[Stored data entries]
------------------------------------------------

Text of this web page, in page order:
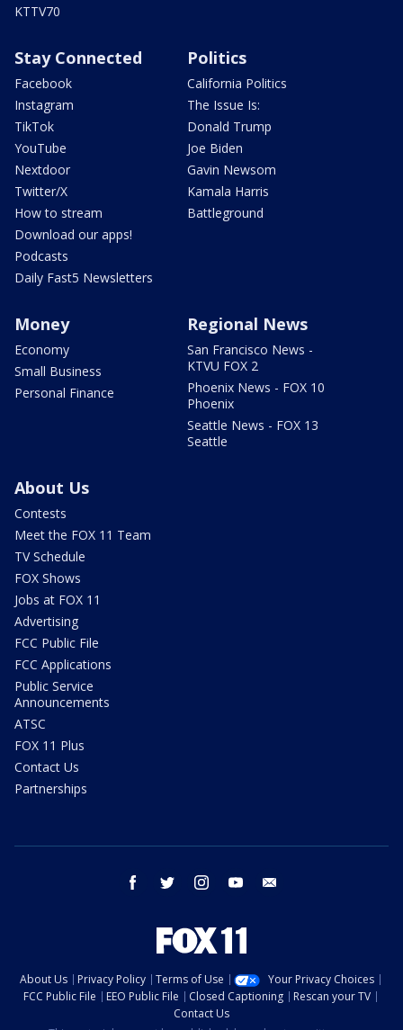
KTTV70
Stay Connected
Facebook
Instagram
TikTok
YouTube
Nextdoor
Twitter/X
How to stream
Download our apps!
Podcasts
Daily Fast5 Newsletters
Politics
California Politics
The Issue Is:
Donald Trump
Joe Biden
Gavin Newsom
Kamala Harris
Battleground
Money
Economy
Small Business
Personal Finance
Regional News
San Francisco News -
KTVU FOX 2
Phoenix News - FOX 10
Phoenix
Seattle News - FOX 13
Seattle
About Us
Contests
Meet the FOX 11 Team
TV Schedule
FOX Shows
Jobs at FOX 11
Advertising
FCC Public File
FCC Applications
Public Service
Announcements
ATSC
FOX 11 Plus
Contact Us
Partnerships
facebook twitter instagram youtube
About Us Privacy Policy Terms of Use
Your Privacy Choices
FCC Public File
EEO Public File Closed Captioning
Rescan your TV
Contact Us
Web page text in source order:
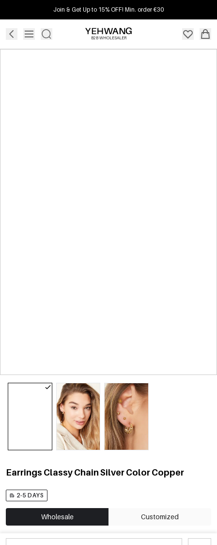
Join & Get Up to 15% OFF! Min. order €30
B2B WHOLESALER
Earrings Classy Chain Silver Color Copper
2-5 DAYS
Wholesale Customized
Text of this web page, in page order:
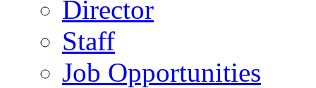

------------------------------------------------

EXERCISE:
Taking the entries above, print exactly the lines starting at the line with "Personal Finance" and ending at the line with "Partnerships", both included.

RESPONSE FOR THIS EXERCISE:
Personal Finance
Regional News
San Francisco News -
KTVU FOX 2
Phoenix News - FOX 10
Phoenix
Seattle News - FOX 13
Seattle
About Us
Contests
Meet the FOX 11 Team
TV Schedule
FOX Shows
Jobs at FOX 11
Advertising
FCC Public File
FCC Applications
Public Service
Announcements
ATSC
FOX 11 Plus
Contact Us
Partnerships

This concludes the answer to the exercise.